### Predictions on Test Dataset
Train with the best models from Linear Regression, LightGBM, and Neural Networks and make predictions on the test data of March 2019 to create lineups.

In [66]:
import os
import glob
import warnings

import numpy as np
import pandas as pd
import lightgbm as lgb
import matplotlib.pyplot as plt

from tqdm import tqdm_notebook as tqdm
from sklearn.preprocessing import MinMaxScaler

from keras import backend as K
from keras.models import Sequential
from keras.layers import Dense, Dropout
from keras.wrappers.scikit_learn import KerasRegressor

import utils
from constants import DATA_DIR

In [67]:
np.random.seed(23)
warnings.filterwarnings("ignore")

In [68]:
def root_mean_squared_error(y_true, y_pred):
    return K.sqrt(K.mean(K.square(y_pred - y_true)))


def model_1():
    model = Sequential()
    model.add(Dense(X.shape[1], input_dim=X.shape[1], activation="relu"))
    model.add(Dense(64, activation="relu"))
    model.add(Dense(32, activation="relu"))
    model.add(Dense(1))
    model.compile(loss=root_mean_squared_error, optimizer="adam")
    model.summary()
    return model

In [69]:
def save_pred(predictor, y_pred):
    df_pred = df_features.loc[
        test_indices, ["Date", "Name", "Team", "FPTS", "Pos", "Salary"]
    ]
    df_pred["Pred"] = y_pred
    df_pred.to_csv(
        os.path.join(
            DATA_DIR,
            "Predictions/{}-{}.csv".format(
                pd.Timestamp.now().strftime("%Y%m%d-%Hh%Mm"), predictor
            ),
        ),
        index=False,
    )

In [62]:
weighting = "quad"
df_features = utils.csv_concatenate(
    os.path.join(DATA_DIR, "Dataframes", "Modelling", "Features", weighting)
)
df_features = df_features.sort_values(by=["Date", "Name"]).reset_index(drop=True)
features = df_features.columns[5:]

In [70]:
target_month = 201903

start = 20190301
end = 20190331

test_indices = (df_features["Date"] >= start) & (df_features["Date"] <= end)
train_indices = [not value for value in test_indices]

X_train = df_features.loc[train_indices, features]
X_test = df_features.loc[test_indices, features]

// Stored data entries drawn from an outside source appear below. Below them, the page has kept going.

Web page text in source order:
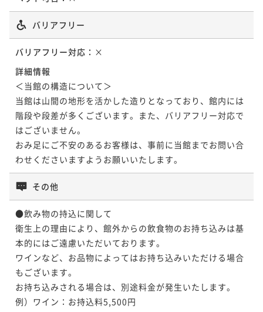
ときに ―
¥140,360~
別な宵
二食付き 事前決済可
IN 15:00 - 18:00 OUT11:00
ポイントアップ
【LA VILLA SPA 60分付】癒しのボディスパと会席を
味わう特別ご滞在
¥137,940~
ポイントアップ
【秋季限定】特選会席◆1日10名様限定グレードアップ
美食プラン 「松茸の土瓶蒸し＆松茸ご飯」／1泊2食付
二食付き 事前決済可
IN 15:00 - 18:00 OUT11:00
【30日前優待】海石榴伝統の会席料理を味わう至福の
お部屋食／1泊2食付
二食付き
¥114,950~
¥ 106,903 ~
ポイントアップ
【室数限定】特典付き美食プラン◆選べるメイン：米
沢牛ステーキor鮑の柔らか煮／1泊2食
¥119,790~
¥ 111,404 ~
ポイントアップ
【1日20名様限定】夕涼み、静寂のラウンジで過ごす特
別な宵
バリアフリー
バリアフリー対応： ×
詳細情報
＜当館の構造について＞
当館は山間の地形を活かした造りとなっており、館内には
階段や段差が多くございます。また、バリアフリー対応で
はございません。
おみ足にご不安のあるお客様は、事前に当館までお問い合
わせくださいますようお願いいたします。
その他
●飲み物の持込に関して
衛生上の理由により、館外からの飲食物のお持ち込みは基
本的にはご遠慮いただいております。
ワインなど、お品物によってはお持ち込みいただける場合
もございます。
お持ち込みされる場合は、別途料金が発生いたします。
例）ワイン：お持込料5,500円

y_train = df_features.loc[train_indices, "FPTS"].values.reshape(-1, 1).flatten()
y_test = df_features.loc[test_indices, "FPTS"].values.reshape(-1, 1).flatten()

X_train = MinMaxScaler().fit_transform(X_train)
X_test = MinMaxScaler().fit_transform(X_test)

### LightGBM

In [72]:
path_params = sorted(glob.glob(DATA_DIR + "/Models/LightGBM/Params/*.json"))[-1]
df_params = pd.read_json(path_params, lines=True)
df_params = (
    df_params.loc[:, ["target", "params"]]
    .sort_values(by="target", ascending=False)
    .reset_index()
)
display(df_params.head(5))


opt_params = df_params.loc[0, "params"]

for key in opt_params.keys():
    if key in ["max_depth", "num_leaves", "n_estimators"]:
        opt_params[key] = int(round(opt_params[key]))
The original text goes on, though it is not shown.